Venus, aka. Earth’s “Sister Planet,” has always been shrouded in mystery for astronomers. Despite being planet Earth’s closest neighbor, scientists remained ignorant of what Venus’ surface even looked like for well into the 20th century, thanks to its incredibly dense and opaque atmosphere. Even in the age of robotic space exploration, its surface has been all but inaccessible to probes and landers.
And so the mysteries of Venus have endured, not the least of which has to do with some of its most basic characteristics – like its internal mass distribution and variations in the length of a day. Thanks to observations conducted by a team led from UCLA, who repeatedly bounced radar off the planet’s surface for the past 15 years, scientists now know the precise length of a day on Venus, the tilt of its axis, and the size of its core.
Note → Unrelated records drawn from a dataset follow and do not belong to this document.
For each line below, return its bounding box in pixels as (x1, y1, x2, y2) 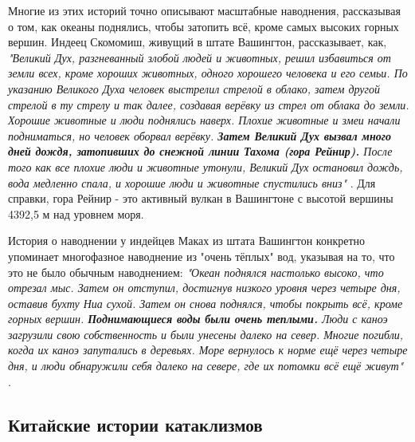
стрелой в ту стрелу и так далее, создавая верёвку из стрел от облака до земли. (8, 96, 409, 112)
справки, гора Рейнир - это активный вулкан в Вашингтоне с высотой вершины (8, 190, 393, 207)
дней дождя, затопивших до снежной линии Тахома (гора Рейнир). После (8, 143, 393, 160)
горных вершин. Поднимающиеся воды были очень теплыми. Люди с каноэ (8, 310, 388, 327)
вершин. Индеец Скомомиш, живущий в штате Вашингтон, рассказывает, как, (8, 34, 387, 50)
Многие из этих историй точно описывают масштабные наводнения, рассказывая (8, 2, 401, 18)
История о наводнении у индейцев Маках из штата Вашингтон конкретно (8, 232, 366, 249)
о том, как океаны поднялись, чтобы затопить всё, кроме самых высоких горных (8, 18, 399, 34)
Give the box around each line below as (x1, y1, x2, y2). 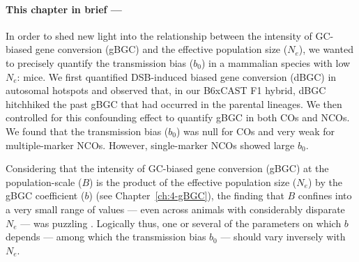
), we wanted (298, 42, 353, 56)
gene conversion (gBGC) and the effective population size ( (35, 42, 288, 56)
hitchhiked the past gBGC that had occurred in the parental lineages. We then (6, 96, 342, 111)
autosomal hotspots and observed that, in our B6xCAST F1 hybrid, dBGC (6, 83, 326, 98)
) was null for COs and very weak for (176, 123, 335, 138)
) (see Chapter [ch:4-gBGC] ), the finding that (89, 188, 284, 203)
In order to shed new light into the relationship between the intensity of (6, 28, 312, 43)
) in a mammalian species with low (201, 55, 351, 70)
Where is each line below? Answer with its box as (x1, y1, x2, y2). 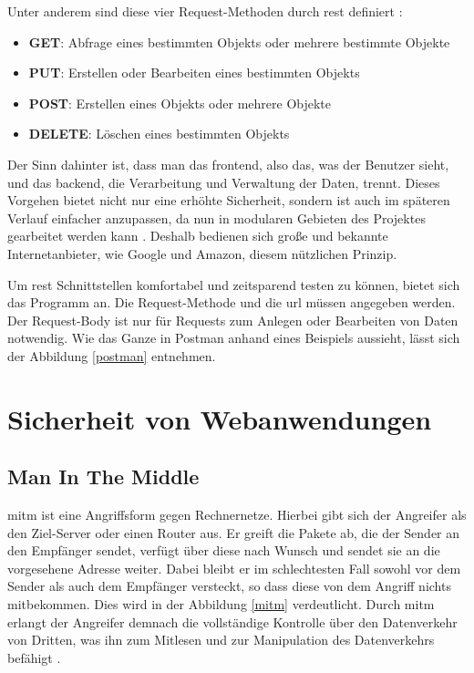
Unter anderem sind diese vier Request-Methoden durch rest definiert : (7, 2, 403, 20)
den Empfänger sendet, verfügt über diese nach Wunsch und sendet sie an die (7, 541, 440, 560)
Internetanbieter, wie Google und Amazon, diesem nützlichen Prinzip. (7, 243, 397, 263)
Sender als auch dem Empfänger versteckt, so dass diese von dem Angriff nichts (7, 576, 451, 595)
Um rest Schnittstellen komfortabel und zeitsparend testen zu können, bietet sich (7, 274, 460, 294)
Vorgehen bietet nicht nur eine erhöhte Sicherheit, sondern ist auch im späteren (7, 191, 450, 210)
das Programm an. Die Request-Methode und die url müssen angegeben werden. (7, 293, 456, 312)
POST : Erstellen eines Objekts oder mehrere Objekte (28, 93, 332, 112)
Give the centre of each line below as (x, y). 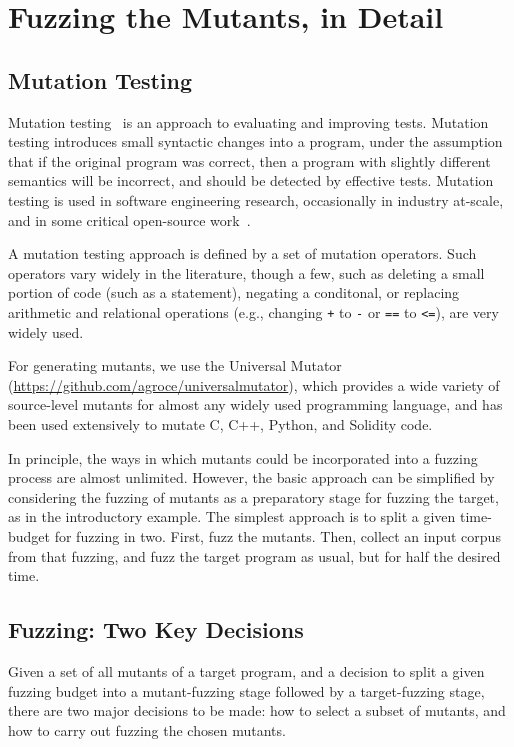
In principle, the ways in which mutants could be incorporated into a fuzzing (243, 457)
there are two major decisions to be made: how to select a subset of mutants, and (257, 710)
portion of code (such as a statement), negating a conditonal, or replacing (234, 292)
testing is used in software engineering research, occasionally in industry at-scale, (256, 199)
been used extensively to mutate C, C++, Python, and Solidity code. (220, 423)
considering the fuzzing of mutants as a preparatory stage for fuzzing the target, (253, 496)
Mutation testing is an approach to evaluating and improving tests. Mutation (248, 121)
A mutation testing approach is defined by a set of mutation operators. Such (242, 253)
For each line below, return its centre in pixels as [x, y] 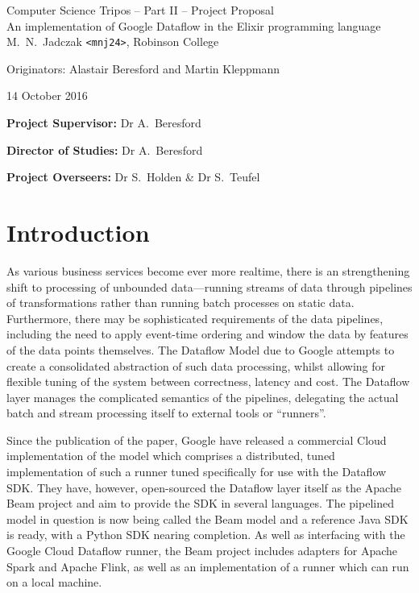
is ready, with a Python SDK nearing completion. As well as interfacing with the [206, 535]
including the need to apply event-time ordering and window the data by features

The team’s study, titled “Spin state and moment of inertia of Venus,” recently appeared in the journal Nature Astronomy. The team was led by Jean-Luc Margot, a Professor of Earth and planetary sciences and astrophysics at UCLA. He was joined by researchers from Cornell University, NASA’s Jet Propulsion Laboratory (JPL), and the National Radio Astronomy Observatory‘s (NRAO) Green Bank Observatory.
Radar measurements of Venus’ surface, used to determine its rate of spin and axial tilt. Credit: Jean-Luc Margot/UCLA and NASA
To recap, Venus and Earth are appropriately considered siblings, seeing as how they are similar in size, composition, mass, and density. In spite of that, the separate evolutionary paths they have followed have resulted in widely different outcomes. Whereas Earth has an atmosphere that can maintain temperatures conducive to life, Venus has a super-dense atmosphere that is toxic and hot enough to melt lead!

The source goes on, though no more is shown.